44 『一手、また一手』

 啓太達が王都に戻ってから二日後、帝国より親書が届いた。


 「プレディガーはちゃんと皇帝に報告したみたいね!」

 

 ヘリオスから渡された親書をひらひらさせながら、ティアがそう言った。

 現在啓太達は屋敷には戻らず、王宮の部屋を間借りして法国に対する作戦のすり合わせを日々行っている。

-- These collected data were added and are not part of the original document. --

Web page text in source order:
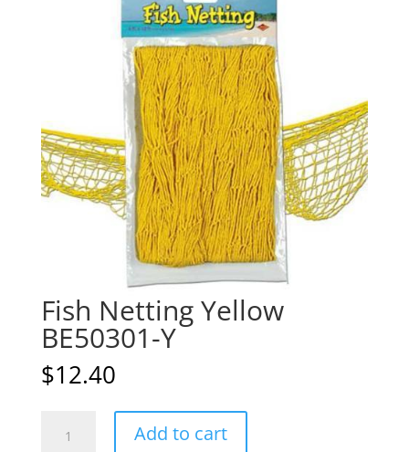
Fish Netting Yellow
BE50301-Y
$12.40
Netting
Add to cart

 プレディガーからの状況報告は、待ち望んでいた知らせの一つだった。


 「ティア、ちょっと手紙を見せてくれ」


 啓太はティアから親書を受け取ると、羊皮紙を机の上に広げて全員が読めるようにした。


 「なになに――」


 プレディガーの手紙は、おおむね計画が順調に進んでいることを報告していた。

 レプトの街での会談後直ぐに帝都に戻り皇帝に報告したこと、皇帝も作戦の内容に同意し兵を動員する準備を始めたことがつらつらと書かれている。

 そして手紙の最後には――


 「――なお、本作戦の遂行に当たっては貴国と我が帝国の緊密な連携が必要となる。この機会に両国の関係をさらに発展させるべく、是非作戦開始前に両国の君主による会談を設定させていただきたい。……会談!?」


 帝国は思ったよりもこの作戦に乗り気でいてくれているようだ。

 

 「会談、って陛下と皇帝陛下のですよね?」

 

 クロエが驚きの表情でそう言った。

 驚くのも無理もない。まさか、帝国側が皇帝を出してくるとは啓太にも予想できなかった。


 「罠?」

 「いやニーナ、それは無いだろう。手紙には会談場所はヘリアンサスで構わないと書かれている。皇帝は本気で陛下と話したいのだろうな」

 

 流石にヘリアンサス国内での会談となれば帝国が罠にかけることも難しいだろう。

 

 「啓太さん、どう思います?」


 そう言って、シルヴィが手紙から顔を上げた。


 「俺は悪くない提案だと思う。プレディガーがどこまで考えているのかは分からないが、今回の作戦の前段階としてヘリアンサス王国とシレーネ帝国が接近しているという情報をイーラに流すのは有利に働く」

 「その方が、イーラがこちらの動きにより注目するからね!」

 「その通りだ」


 今回の作戦では、イーラの注目が国外に向けば向くほどいいだろう。そう言った意味では、王国と帝国が協働していると思わせておいた方が有利なのは間違いない。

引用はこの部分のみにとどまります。